--- YOUR OBJECTIVE ---
Could you restate word for word only the lines below from the one holding "was used to" to the one holding "készítettem elő. Ez", inclusive, and leave out the pictures?

### DATA FOR REVIEW ###

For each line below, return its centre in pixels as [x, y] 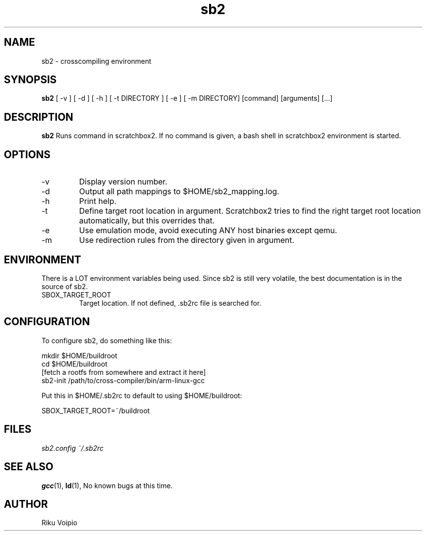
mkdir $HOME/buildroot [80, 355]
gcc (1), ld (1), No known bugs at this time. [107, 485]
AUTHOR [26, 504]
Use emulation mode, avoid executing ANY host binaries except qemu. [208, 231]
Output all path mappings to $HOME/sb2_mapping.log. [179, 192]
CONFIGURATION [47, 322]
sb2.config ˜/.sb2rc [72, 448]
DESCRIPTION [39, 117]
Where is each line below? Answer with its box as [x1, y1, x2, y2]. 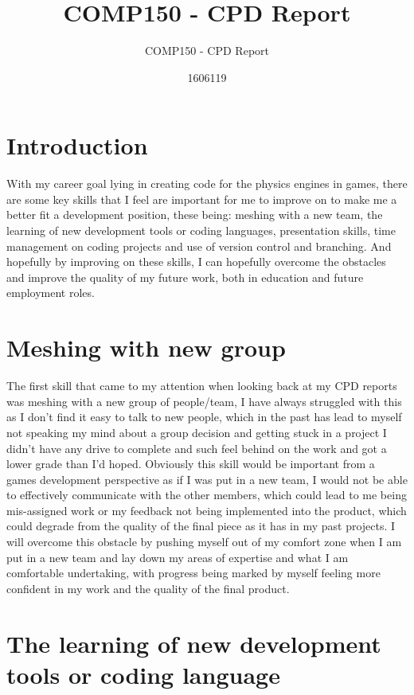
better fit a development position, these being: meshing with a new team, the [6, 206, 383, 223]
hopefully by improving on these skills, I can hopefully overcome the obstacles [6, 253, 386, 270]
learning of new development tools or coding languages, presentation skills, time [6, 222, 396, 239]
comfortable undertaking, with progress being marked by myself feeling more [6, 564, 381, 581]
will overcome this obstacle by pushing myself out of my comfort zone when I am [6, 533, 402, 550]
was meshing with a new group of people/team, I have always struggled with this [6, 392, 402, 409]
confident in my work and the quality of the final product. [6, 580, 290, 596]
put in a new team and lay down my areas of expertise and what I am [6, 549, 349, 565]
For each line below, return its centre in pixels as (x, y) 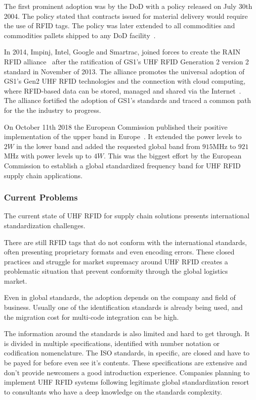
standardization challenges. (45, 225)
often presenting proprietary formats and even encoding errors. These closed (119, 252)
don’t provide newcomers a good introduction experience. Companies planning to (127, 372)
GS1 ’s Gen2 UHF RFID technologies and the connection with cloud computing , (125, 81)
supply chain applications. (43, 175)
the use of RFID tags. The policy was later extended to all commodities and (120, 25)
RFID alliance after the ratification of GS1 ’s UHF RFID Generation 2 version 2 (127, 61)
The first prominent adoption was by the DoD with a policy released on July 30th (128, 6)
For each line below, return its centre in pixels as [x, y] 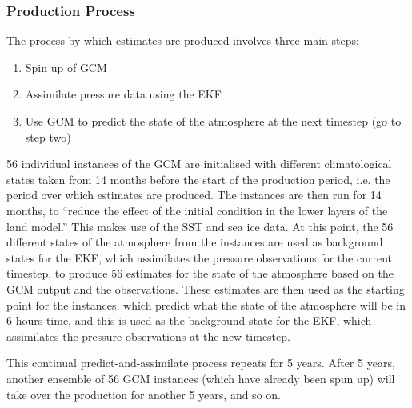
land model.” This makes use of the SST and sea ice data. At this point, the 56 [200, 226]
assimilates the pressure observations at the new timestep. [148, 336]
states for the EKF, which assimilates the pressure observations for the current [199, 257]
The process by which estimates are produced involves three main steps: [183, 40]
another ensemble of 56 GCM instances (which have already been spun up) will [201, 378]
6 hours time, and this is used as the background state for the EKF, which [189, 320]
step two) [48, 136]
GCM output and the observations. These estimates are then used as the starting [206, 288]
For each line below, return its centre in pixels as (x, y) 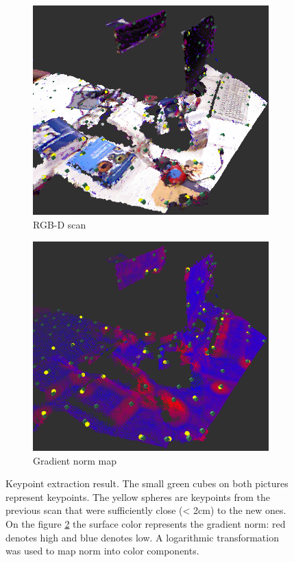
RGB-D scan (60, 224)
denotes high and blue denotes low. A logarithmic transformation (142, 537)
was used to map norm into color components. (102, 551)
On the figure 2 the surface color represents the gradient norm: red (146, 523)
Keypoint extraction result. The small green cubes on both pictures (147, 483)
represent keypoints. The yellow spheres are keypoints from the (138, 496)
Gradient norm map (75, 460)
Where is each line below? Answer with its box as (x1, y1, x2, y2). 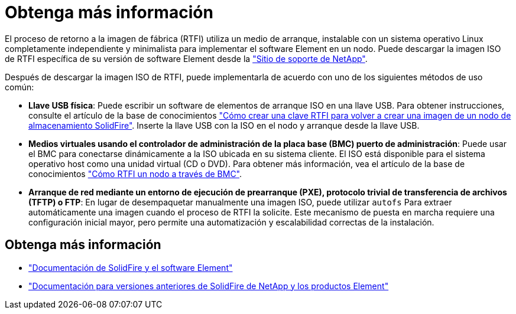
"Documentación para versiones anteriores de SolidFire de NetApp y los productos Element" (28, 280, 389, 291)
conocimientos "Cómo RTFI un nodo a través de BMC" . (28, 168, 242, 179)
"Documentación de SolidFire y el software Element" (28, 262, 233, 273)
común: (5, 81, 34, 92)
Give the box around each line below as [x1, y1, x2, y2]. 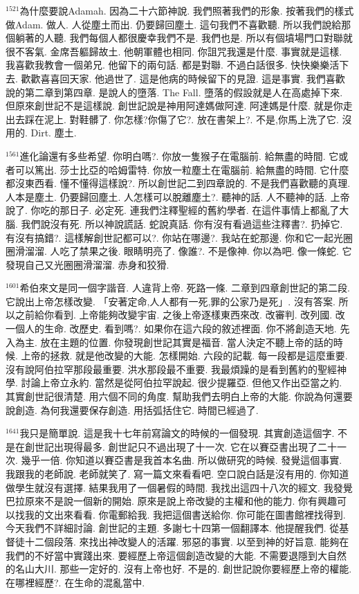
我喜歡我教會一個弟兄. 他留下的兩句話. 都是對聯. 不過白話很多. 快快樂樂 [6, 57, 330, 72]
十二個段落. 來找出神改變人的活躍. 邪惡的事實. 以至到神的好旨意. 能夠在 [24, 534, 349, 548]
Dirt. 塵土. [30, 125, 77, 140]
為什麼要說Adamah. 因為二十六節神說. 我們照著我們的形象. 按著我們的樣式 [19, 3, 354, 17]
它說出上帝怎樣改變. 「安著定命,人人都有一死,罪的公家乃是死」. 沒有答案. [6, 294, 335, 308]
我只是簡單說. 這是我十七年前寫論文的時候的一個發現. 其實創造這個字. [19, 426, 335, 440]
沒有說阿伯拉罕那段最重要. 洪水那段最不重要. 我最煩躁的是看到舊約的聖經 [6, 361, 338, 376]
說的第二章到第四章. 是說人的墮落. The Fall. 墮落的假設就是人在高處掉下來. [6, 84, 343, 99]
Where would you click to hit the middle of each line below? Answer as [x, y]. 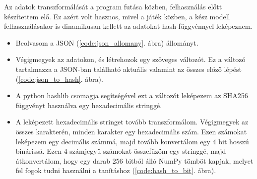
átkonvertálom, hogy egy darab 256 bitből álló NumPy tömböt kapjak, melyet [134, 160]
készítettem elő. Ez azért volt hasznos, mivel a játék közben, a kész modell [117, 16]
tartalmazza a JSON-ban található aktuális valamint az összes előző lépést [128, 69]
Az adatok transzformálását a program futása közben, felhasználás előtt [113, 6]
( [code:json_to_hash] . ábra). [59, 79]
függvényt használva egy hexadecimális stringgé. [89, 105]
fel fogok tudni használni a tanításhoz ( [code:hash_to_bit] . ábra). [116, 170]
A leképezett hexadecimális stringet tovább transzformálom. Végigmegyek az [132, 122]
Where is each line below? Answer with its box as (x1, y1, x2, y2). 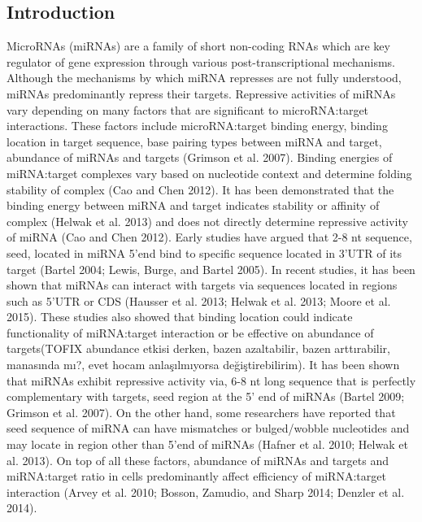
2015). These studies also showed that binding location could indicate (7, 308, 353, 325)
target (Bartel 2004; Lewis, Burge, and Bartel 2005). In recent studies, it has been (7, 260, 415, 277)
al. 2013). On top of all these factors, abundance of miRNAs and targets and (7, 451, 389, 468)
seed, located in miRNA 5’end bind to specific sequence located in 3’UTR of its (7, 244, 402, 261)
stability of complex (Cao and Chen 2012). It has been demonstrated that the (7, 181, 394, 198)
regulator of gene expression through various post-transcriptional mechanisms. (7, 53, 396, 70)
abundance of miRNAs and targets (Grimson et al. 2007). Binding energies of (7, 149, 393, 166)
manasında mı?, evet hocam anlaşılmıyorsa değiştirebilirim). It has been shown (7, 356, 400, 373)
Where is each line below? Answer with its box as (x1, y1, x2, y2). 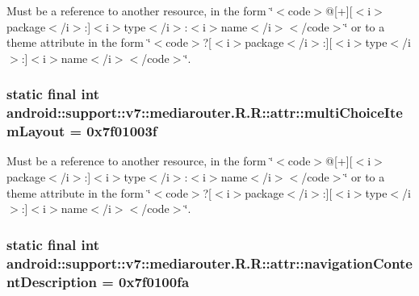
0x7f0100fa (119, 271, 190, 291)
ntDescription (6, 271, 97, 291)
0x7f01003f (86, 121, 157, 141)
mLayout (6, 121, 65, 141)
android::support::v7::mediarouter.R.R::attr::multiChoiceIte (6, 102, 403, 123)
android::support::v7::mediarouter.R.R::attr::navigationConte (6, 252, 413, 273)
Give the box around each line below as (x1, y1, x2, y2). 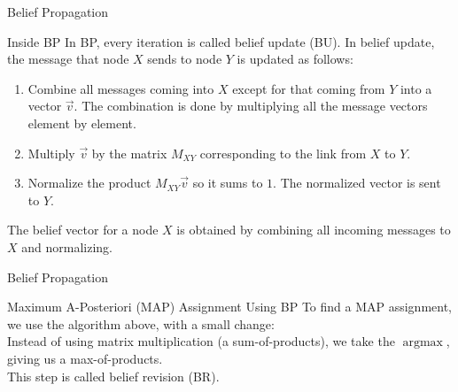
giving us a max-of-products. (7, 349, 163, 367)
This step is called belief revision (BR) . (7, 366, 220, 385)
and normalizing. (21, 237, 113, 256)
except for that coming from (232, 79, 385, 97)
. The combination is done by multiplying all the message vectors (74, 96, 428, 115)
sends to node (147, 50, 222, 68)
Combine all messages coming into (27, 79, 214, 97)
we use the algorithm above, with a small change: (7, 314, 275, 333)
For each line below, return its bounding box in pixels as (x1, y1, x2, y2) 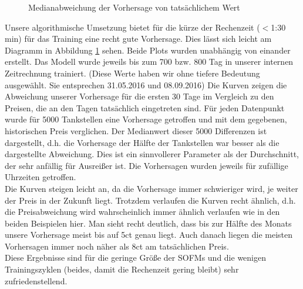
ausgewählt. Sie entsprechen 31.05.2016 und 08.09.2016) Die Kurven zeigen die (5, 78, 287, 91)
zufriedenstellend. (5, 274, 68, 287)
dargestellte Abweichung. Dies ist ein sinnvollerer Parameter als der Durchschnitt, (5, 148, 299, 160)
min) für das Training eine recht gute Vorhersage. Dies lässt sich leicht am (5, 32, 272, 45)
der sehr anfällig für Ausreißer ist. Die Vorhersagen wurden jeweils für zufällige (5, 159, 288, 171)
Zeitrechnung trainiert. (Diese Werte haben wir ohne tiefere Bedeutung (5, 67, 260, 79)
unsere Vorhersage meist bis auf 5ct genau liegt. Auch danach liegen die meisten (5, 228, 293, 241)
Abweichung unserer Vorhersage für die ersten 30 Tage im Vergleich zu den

###

--- SOLVED PROBLEM ---
was used to map norm into color components. (102, 551)
On the figure 2 the surface color represents the gradient norm: red (146, 523)
Keypoint extraction result. The small green cubes on both pictures (147, 483)
represent keypoints. The yellow spheres are keypoints from the (138, 496)
Gradient norm map (75, 460)
Where is each line below? Answer with its box as (x1, y1, x2, y2). 
"Documentación para versiones anteriores de SolidFire de NetApp y los productos Element" (28, 280, 389, 291)
conocimientos "Cómo RTFI un nodo a través de BMC" . (28, 168, 242, 179)
"Documentación de SolidFire y el software Element" (28, 262, 233, 273)
común: (5, 81, 34, 92)
Give the box around each line below as [x1, y1, x2, y2]. 
我喜歡我教會一個弟兄. 他留下的兩句話. 都是對聯. 不過白話很多. 快快樂樂 [6, 57, 330, 72]
十二個段落. 來找出神改變人的活躍. 邪惡的事實. 以至到神的好旨意. 能夠在 [24, 534, 349, 548]
Dirt. 塵土. [30, 125, 77, 140]
為什麼要說Adamah. 因為二十六節神說. 我們照著我們的形象. 按著我們的樣式 [19, 3, 354, 17]
它說出上帝怎樣改變. 「安著定命,人人都有一死,罪的公家乃是死」. 沒有答案. [6, 294, 335, 308]
我只是簡單說. 這是我十七年前寫論文的時候的一個發現. 其實創造這個字. [19, 426, 335, 440]
沒有說阿伯拉罕那段最重要. 洪水那段最不重要. 我最煩躁的是看到舊約的聖經 [6, 361, 338, 376]
說的第二章到第四章. 是說人的墮落. The Fall. 墮落的假設就是人在高處掉下來. [6, 84, 343, 99]
Where would you click to hit the middle of each line below? Answer as [x, y]. 
átkonvertálom, hogy egy darab 256 bitből álló NumPy tömböt kapjak, melyet [134, 160]
készítettem elő. Ez azért volt hasznos, mivel a játék közben, a kész modell [117, 16]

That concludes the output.